Problem: Below is a listing to copy exactly; no image goes into the copy.

The records:
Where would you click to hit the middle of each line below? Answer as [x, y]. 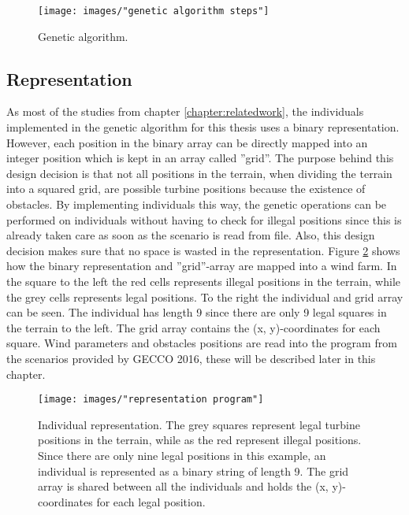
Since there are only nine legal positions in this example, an [182, 455]
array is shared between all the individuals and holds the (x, [183, 486]
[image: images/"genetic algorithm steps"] [154, 11]
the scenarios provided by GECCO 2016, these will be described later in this [191, 358]
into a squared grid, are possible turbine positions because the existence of [186, 189]
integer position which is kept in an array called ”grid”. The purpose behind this [200, 158]
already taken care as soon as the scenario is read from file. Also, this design [191, 235]
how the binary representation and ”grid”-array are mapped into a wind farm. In [202, 266]
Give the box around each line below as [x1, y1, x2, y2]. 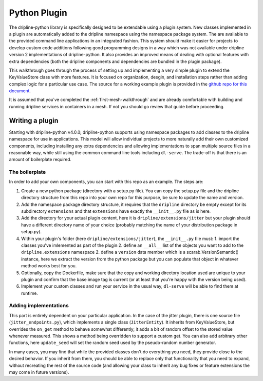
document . [9, 88, 31, 94]
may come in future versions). [9, 369, 69, 375]
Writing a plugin [9, 116, 58, 124]
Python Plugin [9, 7, 68, 18]
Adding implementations [9, 302, 69, 309]
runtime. [21, 290, 38, 296]
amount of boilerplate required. [9, 157, 72, 162]
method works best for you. [21, 263, 77, 269]
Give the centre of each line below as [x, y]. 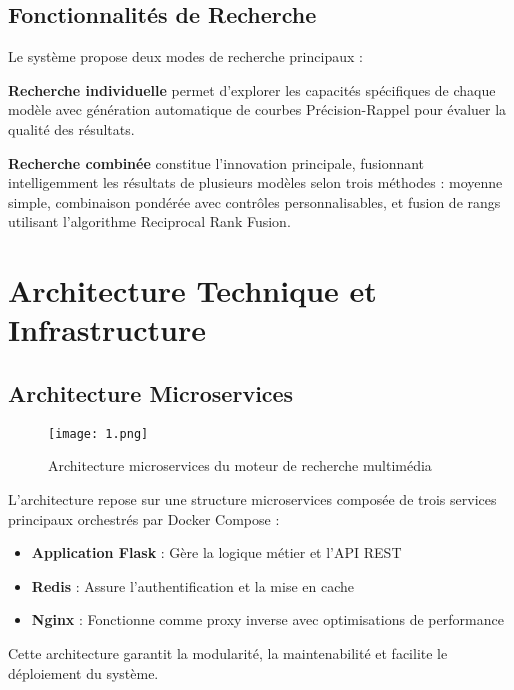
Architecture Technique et [192, 290]
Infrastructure [107, 329]
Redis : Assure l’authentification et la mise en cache [192, 585]
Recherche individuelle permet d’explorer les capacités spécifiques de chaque [252, 89]
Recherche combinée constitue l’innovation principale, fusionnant [216, 162]
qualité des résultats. [71, 128]
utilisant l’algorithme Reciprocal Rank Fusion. [149, 221]
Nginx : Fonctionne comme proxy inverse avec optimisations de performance [267, 619]
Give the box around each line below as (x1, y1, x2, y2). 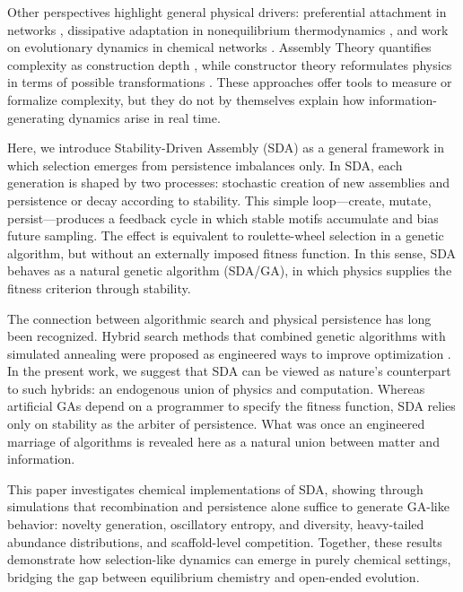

Response to the exercise:
Where would you click to hit the middle of each line below? Answer as [x, y]. 
Since there are only nine legal positions in this example, an [182, 455]
array is shared between all the individuals and holds the (x, [183, 486]
[image: images/"genetic algorithm steps"] [154, 11]
the scenarios provided by GECCO 2016, these will be described later in this [191, 358]
into a squared grid, are possible turbine positions because the existence of [186, 189]
integer position which is kept in an array called ”grid”. The purpose behind this [200, 158]
already taken care as soon as the scenario is read from file. Also, this design [191, 235]
how the binary representation and ”grid”-array are mapped into a wind farm. In [202, 266]
Give the box around each line below as [x1, y1, x2, y2]. 
document . [9, 88, 31, 94]
may come in future versions). [9, 369, 69, 375]
Writing a plugin [9, 116, 58, 124]
Python Plugin [9, 7, 68, 18]
Adding implementations [9, 302, 69, 309]
runtime. [21, 290, 38, 296]
amount of boilerplate required. [9, 157, 72, 162]
method works best for you. [21, 263, 77, 269]
Give the centre of each line below as [x, y]. 
Architecture Technique et [192, 290]
Infrastructure [107, 329]
Redis : Assure l’authentification et la mise en cache [192, 585]
Recherche individuelle permet d’explorer les capacités spécifiques de chaque [252, 89]
Recherche combinée constitue l’innovation principale, fusionnant [216, 162]
qualité des résultats. [71, 128]
utilisant l’algorithme Reciprocal Rank Fusion. [149, 221]
Nginx : Fonctionne comme proxy inverse avec optimisations de performance [267, 619]
Give the box around each line below as (x1, y1, x2, y2). 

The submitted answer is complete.